* **WHAT YOU NEED TO DO**
What is needed is an exact copy of the entries below, with every picture left out.
[DATASET RECORDS Boundary: Start]
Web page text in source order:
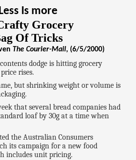
Is more
Grocery
Of Tricks
The Courier-Mail, (6/5/2000)
dodge is hitting grocery
rises.
but shrinking weight or volume is
that several bread companies had
loaf by 30g at a time when
the Australian Consumers
its campaign for a new food
includes unit pricing.
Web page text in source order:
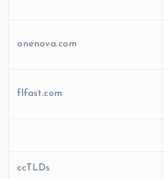
onenova.com
flfast.com
ccTLDs
[DATASET RECORDS Boundary: End]
* **EXPECTED ANSWER**
Web page text in source order:
Is more
Grocery
Of Tricks
The Courier-Mail, (6/5/2000)
dodge is hitting grocery
rises.
but shrinking weight or volume is
that several bread companies had
loaf by 30g at a time when
the Australian Consumers
its campaign for a new food
includes unit pricing.
Web page text in source order:
onenova.com
flfast.com
ccTLDs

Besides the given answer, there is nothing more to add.